PROBLEM DESCRIPTION: Write out only the tail of the records, beginning at the line containing "Il token con" and including the last line, exactly as written.

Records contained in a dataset
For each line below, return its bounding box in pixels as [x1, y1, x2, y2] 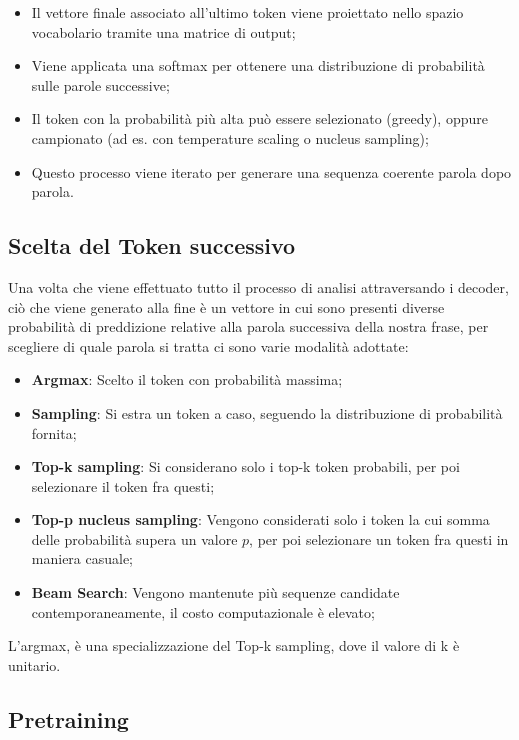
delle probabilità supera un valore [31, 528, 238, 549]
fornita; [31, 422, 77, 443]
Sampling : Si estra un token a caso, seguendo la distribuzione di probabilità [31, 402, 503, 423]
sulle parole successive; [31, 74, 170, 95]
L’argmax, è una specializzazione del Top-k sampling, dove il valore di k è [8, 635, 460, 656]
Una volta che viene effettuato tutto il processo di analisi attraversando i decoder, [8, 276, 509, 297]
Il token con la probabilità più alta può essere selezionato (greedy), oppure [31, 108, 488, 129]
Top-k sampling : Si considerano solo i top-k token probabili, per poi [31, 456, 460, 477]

ANSWER FOR THIS EXERCISE:
Il token con la probabilità più alta può essere selezionato (greedy), oppure [31, 108, 488, 129]
Top-k sampling : Si considerano solo i top-k token probabili, per poi [31, 456, 460, 477]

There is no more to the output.